Remember how utterly chaotic that time was? News that shook CPAs to the core surfaced almost daily, 
and the next day brought even worse news. I mean, look at the timeline:

  • Dec. 2, 2001: Enron files for the largest-ever U.S. bankruptcy.

  • Dec. 3, 2001: About 4,000 Enron employees are laid off in Houston.

  • Jan. 9, 2002: The Justice Department opens a criminal investigation into the Enron affair.

  • Jan. 10, 2002: Enron auditor Arthur Andersen confirms that it shredded Enron documents.

  • Jan. 15, 2002: David Duncan, managing partner of Andersen's Enron engagement team, is fired for his role in the shredding. He is eventually charged with obstruction of justice.

  • Jan. 17, 2002: Enron fires Arthur Andersen as its auditor.

  • June 15, 2002: Arthur Andersen is convicted of obstruction of justice for the shredding of Enron documents.

  • July 21, 2002: WorldCom files for bankruptcy, in the process surpassing Enron as the largest-ever U.S. bankruptcy.

  • July 31, 2002: The Sarbanes-Oxley Act is enacted.

  • Aug. 31, 2002: Arthur Andersen gives up its CPA licenses and surrenders its right to practice before the SEC, effectively putting the Big 5 firm out of business.

In just nine months, the business and accounting worlds were turned upside down.

The years that followed have been dotted with all of the requisite legal proceedings. Former Enron CEOs Jeffrey Skilling and Ken Lay were indicted in 2004 and found guilty in 2006. Before he was sentenced, Lay died of a heart attack on July 5, 2006. Former Enron CFO Andrew Fastow made a deal with prosecutors and went to jail in 2004. In 2011 he was released to in-home detention in the same home -- valued at nearly $1 million -- where he lived before Enron's fall from grace.

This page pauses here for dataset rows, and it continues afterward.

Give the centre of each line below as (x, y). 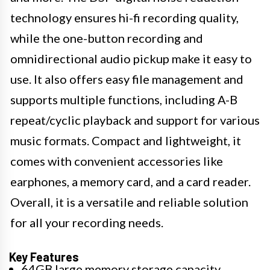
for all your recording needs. (87, 222)
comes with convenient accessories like (117, 161)
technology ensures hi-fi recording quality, (124, 17)
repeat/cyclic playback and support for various (135, 120)
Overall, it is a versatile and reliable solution (129, 202)
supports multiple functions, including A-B (124, 99)
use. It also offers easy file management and (127, 79)
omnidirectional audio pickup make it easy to (131, 58)
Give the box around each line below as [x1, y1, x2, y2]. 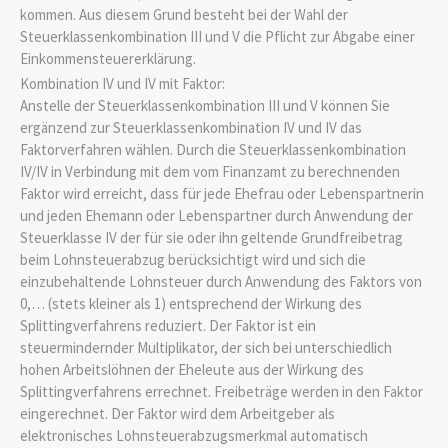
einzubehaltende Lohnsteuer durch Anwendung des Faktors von [20, 271, 422, 291]
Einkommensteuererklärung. [20, 49, 196, 69]
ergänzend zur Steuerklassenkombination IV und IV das [20, 117, 362, 137]
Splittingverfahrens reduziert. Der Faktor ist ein [20, 315, 316, 335]
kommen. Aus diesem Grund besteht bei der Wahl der [20, 5, 348, 25]
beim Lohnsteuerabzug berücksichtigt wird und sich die [20, 249, 366, 269]
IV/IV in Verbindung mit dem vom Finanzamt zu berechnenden [20, 161, 400, 181]
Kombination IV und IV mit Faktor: [20, 73, 225, 93]
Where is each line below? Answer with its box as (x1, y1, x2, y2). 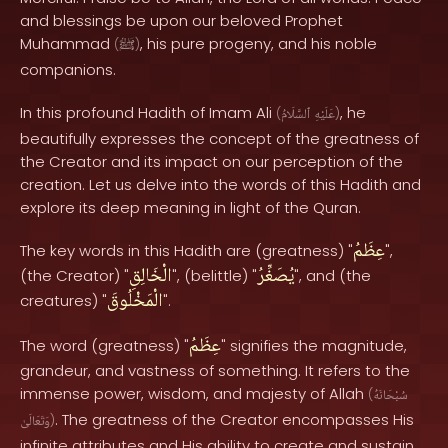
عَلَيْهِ (314, 104, 335, 126)
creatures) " (20, 290, 107, 311)
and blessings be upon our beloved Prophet (20, 10, 343, 31)
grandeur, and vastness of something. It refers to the (20, 360, 410, 381)
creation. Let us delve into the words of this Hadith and (20, 174, 421, 195)
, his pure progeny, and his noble (140, 33, 377, 54)
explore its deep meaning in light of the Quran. (20, 197, 361, 218)
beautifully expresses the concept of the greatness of (20, 128, 419, 149)
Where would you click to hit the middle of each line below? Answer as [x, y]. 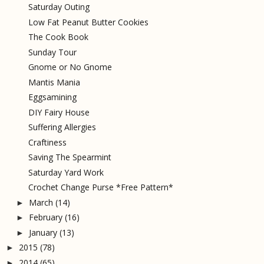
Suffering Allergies [62, 127]
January [43, 232]
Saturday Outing [59, 7]
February [45, 217]
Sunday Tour [52, 52]
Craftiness [47, 142]
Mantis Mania [54, 82]
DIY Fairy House [59, 112]
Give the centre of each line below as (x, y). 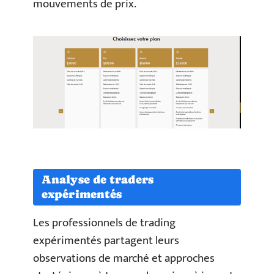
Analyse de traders (98, 179)
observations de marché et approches (124, 258)
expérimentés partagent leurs (106, 240)
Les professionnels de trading (104, 223)

His prison sentence will officially end on Dec. 17.

Meanwhile, Enron shareholders lost nearly $11 billion as a result of the collapse. With much of their life savings tied up in company stock, many Enron employees left the company with nothing.

Other scandals have come and gone. By the end of 2002, the bankruptcies of WorldCom ($103.9 billion) and Enron ($65.5 billion) were the largest in U.S. history. Today, they've been dwarfed by the 2008-09 credit crunch bankruptcies of companies like CIT Group, General Motors, Washington Mutual and Lehman Brothers.

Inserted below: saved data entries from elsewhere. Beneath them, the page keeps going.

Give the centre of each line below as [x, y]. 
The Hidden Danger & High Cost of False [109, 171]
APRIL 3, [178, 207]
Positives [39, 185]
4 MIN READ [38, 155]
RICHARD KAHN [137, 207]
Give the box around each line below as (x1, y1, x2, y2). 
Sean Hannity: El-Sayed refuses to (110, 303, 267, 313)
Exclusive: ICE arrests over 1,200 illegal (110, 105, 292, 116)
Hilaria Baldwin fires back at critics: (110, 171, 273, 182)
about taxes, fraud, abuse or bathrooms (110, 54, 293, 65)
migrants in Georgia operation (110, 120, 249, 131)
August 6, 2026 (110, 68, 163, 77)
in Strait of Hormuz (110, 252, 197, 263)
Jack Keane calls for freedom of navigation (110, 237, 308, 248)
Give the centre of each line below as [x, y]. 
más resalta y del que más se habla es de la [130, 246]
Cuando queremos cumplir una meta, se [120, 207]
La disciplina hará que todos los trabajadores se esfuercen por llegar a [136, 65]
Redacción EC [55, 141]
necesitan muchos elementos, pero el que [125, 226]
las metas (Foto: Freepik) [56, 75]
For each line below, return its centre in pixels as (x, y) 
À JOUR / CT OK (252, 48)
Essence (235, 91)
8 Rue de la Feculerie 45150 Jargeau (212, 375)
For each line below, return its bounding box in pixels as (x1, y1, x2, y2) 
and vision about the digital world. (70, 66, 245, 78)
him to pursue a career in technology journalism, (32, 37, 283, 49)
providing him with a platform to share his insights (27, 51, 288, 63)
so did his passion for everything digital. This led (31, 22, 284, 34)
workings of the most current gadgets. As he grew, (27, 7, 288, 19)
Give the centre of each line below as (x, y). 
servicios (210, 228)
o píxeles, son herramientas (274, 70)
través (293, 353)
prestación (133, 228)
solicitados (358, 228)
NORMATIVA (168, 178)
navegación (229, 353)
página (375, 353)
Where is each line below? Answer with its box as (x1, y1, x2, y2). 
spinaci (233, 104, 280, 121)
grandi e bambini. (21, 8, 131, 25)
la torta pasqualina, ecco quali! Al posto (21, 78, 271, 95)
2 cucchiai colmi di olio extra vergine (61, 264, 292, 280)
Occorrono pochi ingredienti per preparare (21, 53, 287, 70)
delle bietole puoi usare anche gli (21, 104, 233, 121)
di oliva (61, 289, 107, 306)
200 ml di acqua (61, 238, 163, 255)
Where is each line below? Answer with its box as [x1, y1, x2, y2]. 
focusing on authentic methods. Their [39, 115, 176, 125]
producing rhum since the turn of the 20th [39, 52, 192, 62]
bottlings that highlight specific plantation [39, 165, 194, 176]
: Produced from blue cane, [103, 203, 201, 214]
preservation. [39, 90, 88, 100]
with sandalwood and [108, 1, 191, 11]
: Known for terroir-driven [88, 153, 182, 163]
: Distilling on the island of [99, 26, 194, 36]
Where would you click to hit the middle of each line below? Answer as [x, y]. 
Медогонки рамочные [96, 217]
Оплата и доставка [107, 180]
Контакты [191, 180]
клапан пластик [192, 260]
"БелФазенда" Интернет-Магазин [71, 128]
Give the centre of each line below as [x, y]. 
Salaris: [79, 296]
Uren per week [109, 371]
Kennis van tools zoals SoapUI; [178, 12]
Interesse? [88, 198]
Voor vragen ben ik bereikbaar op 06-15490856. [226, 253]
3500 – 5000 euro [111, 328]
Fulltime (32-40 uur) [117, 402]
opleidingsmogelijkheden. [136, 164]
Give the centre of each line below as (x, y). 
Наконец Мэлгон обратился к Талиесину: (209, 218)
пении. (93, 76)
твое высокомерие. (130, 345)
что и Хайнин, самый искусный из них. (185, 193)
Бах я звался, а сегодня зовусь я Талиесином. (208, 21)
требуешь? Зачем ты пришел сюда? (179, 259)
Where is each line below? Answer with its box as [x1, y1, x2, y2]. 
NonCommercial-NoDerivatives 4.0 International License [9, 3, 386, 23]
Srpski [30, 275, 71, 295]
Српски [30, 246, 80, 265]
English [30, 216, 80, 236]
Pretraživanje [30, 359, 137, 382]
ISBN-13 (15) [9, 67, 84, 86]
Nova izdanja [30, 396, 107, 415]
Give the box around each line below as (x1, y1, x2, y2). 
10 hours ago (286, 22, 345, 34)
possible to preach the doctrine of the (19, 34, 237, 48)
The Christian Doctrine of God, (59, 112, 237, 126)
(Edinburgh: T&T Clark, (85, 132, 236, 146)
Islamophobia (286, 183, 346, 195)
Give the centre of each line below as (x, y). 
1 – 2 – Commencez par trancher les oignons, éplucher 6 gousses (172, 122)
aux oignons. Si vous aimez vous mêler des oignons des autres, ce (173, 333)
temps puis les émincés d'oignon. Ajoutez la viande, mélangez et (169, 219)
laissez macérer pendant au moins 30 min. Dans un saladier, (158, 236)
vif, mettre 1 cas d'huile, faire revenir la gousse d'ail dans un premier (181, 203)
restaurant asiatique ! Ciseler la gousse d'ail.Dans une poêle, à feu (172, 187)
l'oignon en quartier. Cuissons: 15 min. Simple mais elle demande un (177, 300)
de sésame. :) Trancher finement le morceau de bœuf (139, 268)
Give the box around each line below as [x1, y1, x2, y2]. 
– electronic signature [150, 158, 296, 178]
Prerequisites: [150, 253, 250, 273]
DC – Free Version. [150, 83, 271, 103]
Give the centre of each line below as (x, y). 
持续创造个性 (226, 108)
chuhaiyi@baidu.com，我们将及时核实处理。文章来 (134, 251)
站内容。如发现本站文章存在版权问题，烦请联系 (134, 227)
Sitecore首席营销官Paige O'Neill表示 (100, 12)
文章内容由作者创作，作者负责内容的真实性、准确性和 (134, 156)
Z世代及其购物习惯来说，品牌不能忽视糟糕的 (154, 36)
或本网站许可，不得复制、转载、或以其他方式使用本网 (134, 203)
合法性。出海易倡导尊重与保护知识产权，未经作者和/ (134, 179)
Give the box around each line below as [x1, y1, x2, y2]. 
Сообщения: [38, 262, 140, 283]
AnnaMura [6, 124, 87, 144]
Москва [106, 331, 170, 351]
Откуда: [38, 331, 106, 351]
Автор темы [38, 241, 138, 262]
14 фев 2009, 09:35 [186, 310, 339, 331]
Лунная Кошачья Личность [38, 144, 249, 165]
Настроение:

Enron is the one we remember, though, isn't it? It gave us notorious villains (Lay, Skilling), memorable heroes (whistleblower Sherron Watkins), personal tragedy, political intrigue and, for CPAs, migraine after debilitating migraine.

You could argue that the profession is better off because of it. We took our lumps, rolled with the punches, and emerged on the far side stronger and more trustworthy than ever. "That which doesn't kill you," etc., etc.

Still, I'm not in any rush to go through something like that again. Are you? Let's just reminisce every 10 years or so and call it good. Deal?

On second thought, let's just forget I brought it up.